For those who didnt live together – learning wifely skills before the wedding?

posted 8 years ago in Waiting
Post # 167
Member
1526 posts
Bumble bee
  • Wedding: March 2012

I have a sincere question about the removing of comments.  I guess I just don’t understand why some comments are deleted and some are left up.  Who decides what is snark and or personal attack?  Because I specifically pointed out a comment the other day that was extrememly hurtful/snarky and a personal attack but it was not removed.  The comment was directed right at me and I was told that at my height/weight I was unhealthy… So I guess I’m just a little confused.

Post # 168
Member
313 posts
Helper bee
  • Wedding: August 2012

I was going to go on a feminist rant but then I saw that this post is tagged with “well endowed” and that just made me lol and forget about how annoyed some people make me.

Post # 169
Member
220 posts
Helper bee
  • Wedding: April 2011

Nope! We didn’t do anything differently and it didn’t pose any problems after we got married. My husband loves the food, our sex life is great and the transition from not married to married was extremely smooth. However, with that said, we did A LOT of talking about what we will be expecting from eachother once we move in together.

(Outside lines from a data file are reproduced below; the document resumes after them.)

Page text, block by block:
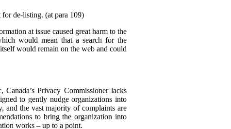
for de-listing. (at para 109)
at issue caused great harm to the
would mean that a search for the
would remain on the web and could
Privacy Commissioner lacks
to gently nudge organizations into
and the vast majority of complaints are
to bring the organization into
works – up to a point.
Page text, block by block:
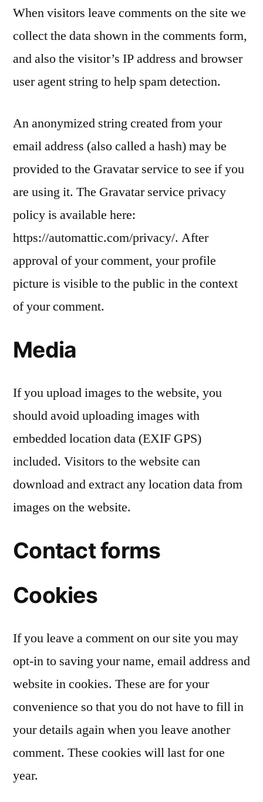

So everything that needed to be worked out got worked out before the wedding. Not to mention that we were in the sixth year of our relationship when we got married. We knew eachother extremely well and so moving in together was very comfortable to us. There were little things that we couldn’t have possibly figured out before the wedding, but we were able to come to an agreement on them without a problem. I think that if you know who you’re marrying and if you know what issues might come your way you should talk about them before they do. For example, I knew that my husband rarely did chores and that it wouldn’t be acceptable in my house, so I talked to him about it and he’s been doing very well with that. He, on the other hand, knew that I do not fold my clothes. He told me that was something that would bother him, so I knew I will have to make sure that I don’t carelessly throw things in the closet once we move in together. These are little things, but they all matter. At the end it all comes down to communication.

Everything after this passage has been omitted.